Task: Omit the pictures. Transcribe exactly the lines below, from the one with "Processo : 2022/01899-6 [15, 127, 85, 138]" up to and including the last.

(Records from a dataset)
-- Opening Marker --
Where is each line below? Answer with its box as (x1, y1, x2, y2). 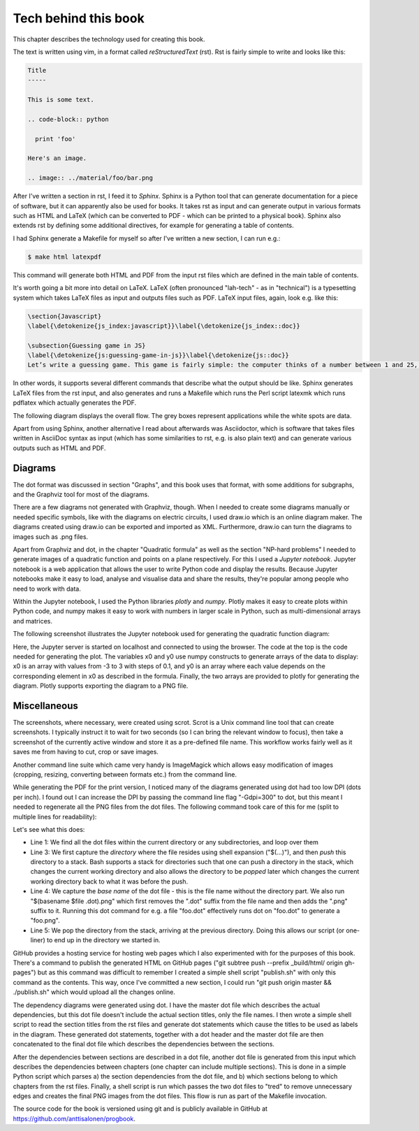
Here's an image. (27, 154, 87, 162)
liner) (30, 936, 45, 944)
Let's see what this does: (13, 825, 85, 833)
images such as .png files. (13, 532, 89, 541)
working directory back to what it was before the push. (30, 877, 189, 886)
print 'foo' (35, 135, 76, 143)
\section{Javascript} (27, 312, 102, 320)
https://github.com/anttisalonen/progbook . (13, 1114, 136, 1123)
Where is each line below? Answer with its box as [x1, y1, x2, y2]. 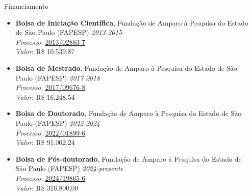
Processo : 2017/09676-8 [15, 82, 85, 92]
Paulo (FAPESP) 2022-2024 [15, 117, 100, 128]
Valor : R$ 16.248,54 [15, 91, 75, 102]
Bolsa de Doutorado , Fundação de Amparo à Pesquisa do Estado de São [15, 108, 242, 118]
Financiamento [4, 1, 49, 11]
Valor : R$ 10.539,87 [15, 46, 75, 56]
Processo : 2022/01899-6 [15, 127, 85, 138]
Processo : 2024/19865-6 [15, 172, 85, 183]
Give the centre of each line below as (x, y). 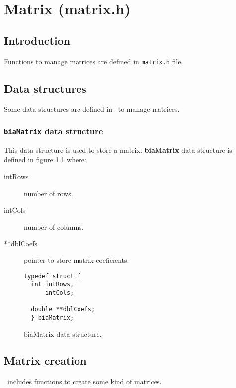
-- Closing Marker --
Written response:
Processo : 2022/01899-6 [15, 127, 85, 138]
Processo : 2024/19865-6 [15, 172, 85, 183]
Give the centre of each line below as (x, y). 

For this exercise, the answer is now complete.